Знову заваруха началась, сокрушенно выдохнул Наумыч.
Сыновья Пилы и Хмары наконец были схвачены и обезоружены. Юродивый бросился в толпу и быстро затерялся в суматохе.
Матяш перемахнул через плетень и прянул в густой сад
Аминет и Клава принесли раненого чоновца к ревкому. Сюда же пригнали и пойманных.
Ропот смерил бандитов свирепым взглядом, бросил:
Стервецы!
Леонид подбежал к Корягину и, с трудом переведя дыхание, доложил:
Дядя Петро, Матяша не поймали, скрылся.
Эх, вы! мотнул головой Корягин.
Рази в такой толкотне поймаешь, смущенно протянул Вьюн. Ежели б никто не мешал.
То-то, с улыбкой подмигнул Корягин. Хвать быка за рога ан рассоха в руках.
Хитрый он, собака, оправдывался Леонид. Юркнул в сад и как сквозь землю провалился.
Этот Матяш, видно, стреляная птица, подчеркнул Доронин.
Да, опростоволосились мы с этой контрой, сказал Корягин, поднимаясь на крыльцо.
В тот же день он отдал приказ, чтобы все станичники в течение двадцати четырех часов сдали в ревком огнестрельное и холодное оружие.
Опять неудача?
Да нет, вроде ничего, сняв бриль и вытерев пот со лба, с улыбкой ответил Гуня. Пятьдесят подвод как из пушки! Две тысячи пудов уже на ссыпке.
Вот как, удивился Корягин. Это здорово! Значит, митинг добре тряхнул. Он перевел взгляд на Ропота. А у тебя как, Прокофьевич?
Тоже кое-что есть, ответил тот. Восемьсот пудов пшенички уже поехали.
Корягин одобрительно кивнул головой.
Хорошо. Выходит, с богатеями нянькаться не надо.
Вошел Доронин, присел у стола. А за ним вбежал запыхавшийся Градов.
Что у тебя, Филиппович, не пожар ли? Корягин удивленно посмотрел на него.
Хуже! переведя дух, Градов взмахнул рукой и обратился к Доронину: Федотович, выручай из беды. Треклята баба из дому гонит.
За какие же это грехи? тая улыбку, спросил Доронин.
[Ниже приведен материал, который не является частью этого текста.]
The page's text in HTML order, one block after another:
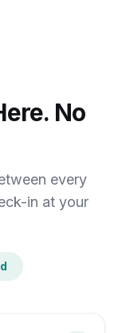
No
every
in at your

Клянет, что в коммуну записался, затараторил Градов, не замечая сына, только что вошедшего в кабинет. Закончил я с хлопцами обход дворов в своем квартале, отослал подводы с хлебом на ссыпку и домой подался. Прихожу, значит, и докладываю ей чин по чину, как положено: мол, так и так, дескать, в коммуну записался. А она, иродова баба, сразу меня в оборот, будто с цепи сорвалась. «Вот я тебе покажу коммуну, барбос стодиявольский!» Да как хряпнет каталкой меня по потылице, аж полымя в очах пыхнуло! А в голове точь-в-точь перезвоны после великодня. Вот глядите, какие увечья нанесла мне вражья баба. И он начал оказывать товарищам свои шишки.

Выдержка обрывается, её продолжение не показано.